Bug fixes and quality
- Fixed recurrent kernel issues, LSTM padding, recurrent policy auto-registration, value-estimator edge cases, async collector key preservation, and shared replay-buffer validation.
- Improved collector weight synchronization idempotency and diagnostics.
- Fixed tutorial/runtime issues including hidden multiprocessing imports, PPO tutorial doc mismatches, GRPO vLLM/SGLang runtime issues, and setup/test workflow failures.

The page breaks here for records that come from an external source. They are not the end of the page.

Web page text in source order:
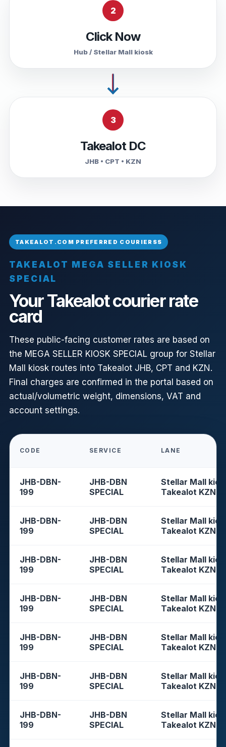
2
Click Now
Hub / Stellar Mall kiosk
3
Takealot DC
JHB • CPT • KZN
TAKEALOT MEGA SELLER KIOSK
SPECIAL
Your Takealot courier rate
card
These public-facing customer rates are based on
the MEGA SELLER KIOSK SPECIAL group for Stellar
Mall kiosk routes into Takealot JHB, CPT and KZN.
Final charges are confirmed in the portal based on
actual/volumetric weight, dimensions, VAT and
account settings.
CODE SERVICE LANE
JHB-DBN-
199
JHB-DBN
SPECIAL
Stellar Mall
Takealot KZN
JHB-DBN-
199
JHB-DBN
SPECIAL
Stellar Mall
Takealot KZN
JHB-DBN-
199
JHB-DBN
SPECIAL
Stellar Mall
Takealot KZN
JHB-DBN-
199
JHB-DBN
SPECIAL
Stellar Mall
Takealot KZN
JHB-DBN-
199
JHB-DBN
SPECIAL
Stellar Mall
Takealot KZN
JHB-DBN-
199
JHB-DBN
SPECIAL
Stellar Mall
Takealot KZN
JHB-DBN-
199
JHB-DBN
SPECIAL
Stellar Mall
Takealot KZN
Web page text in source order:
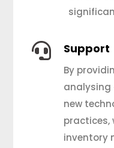
 Support
By
new
practices,
inventory
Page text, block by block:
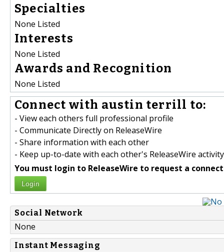
Specialties
None Listed
Interests
None Listed
Awards and Recognition
None Listed
Connect with austin terrill to:
- View each others full professional profile
- Communicate Directly on ReleaseWire
- Share information with each other
- Keep up-to-date with each other's ReleaseWire activity
You must login to ReleaseWire to request a
Login
Social Network
None
Instant Messaging
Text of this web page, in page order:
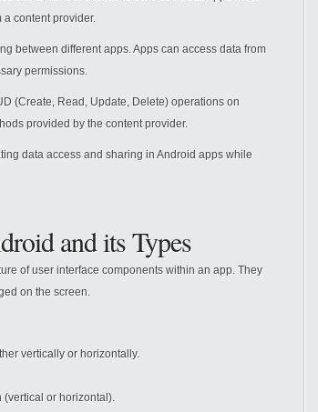
a content provider.
between different apps. Apps can access data from
permissions.
(Create, Read, Update, Delete) operations on
provided by the content provider.
data access and sharing in Android apps while
and its Types
of user interface components within an app. They
on the screen.
vertically or horizontally.
or horizontal).
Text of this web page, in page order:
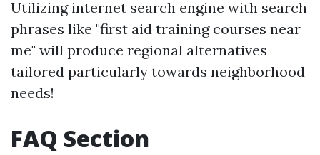
Utilizing internet search engine with search
phrases like "first aid training courses near
me" will produce regional alternatives
tailored particularly towards neighborhood
needs!
FAQ Section
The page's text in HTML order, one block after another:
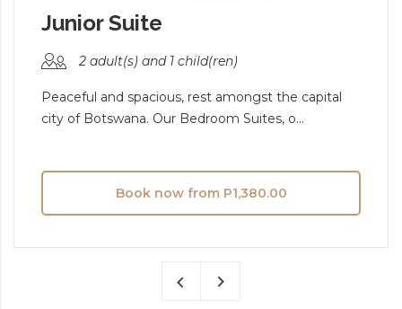
Junior Suite
2 adult(s) and 1 child(ren)
Peaceful and spacious, rest amongst the capital
city of Botswana. Our Bedroom Suites, o...
Book now from P1,380.00

- Fixed release-CI issues surfaced during the 0.13 dry run: stable TensorDict source checks, TorchCodec CPU wheel selection, mixed-device
check_env_specsvalidation, and GRU scan splitting under Dynamo. - Added local development setup improvements, a refreshed top-level README, broader CI/benchmark workflow fixes, and RNN reset rollout benchmarks across recurrent backends.
Upgrade note
Upgrade TorchRL and TensorDict together for this release series. Code that relied on APIs with v0.13-targeted FutureWarning or DeprecationWarning messages should be checked against the enacted 0.13 behavior before training jobs are resumed.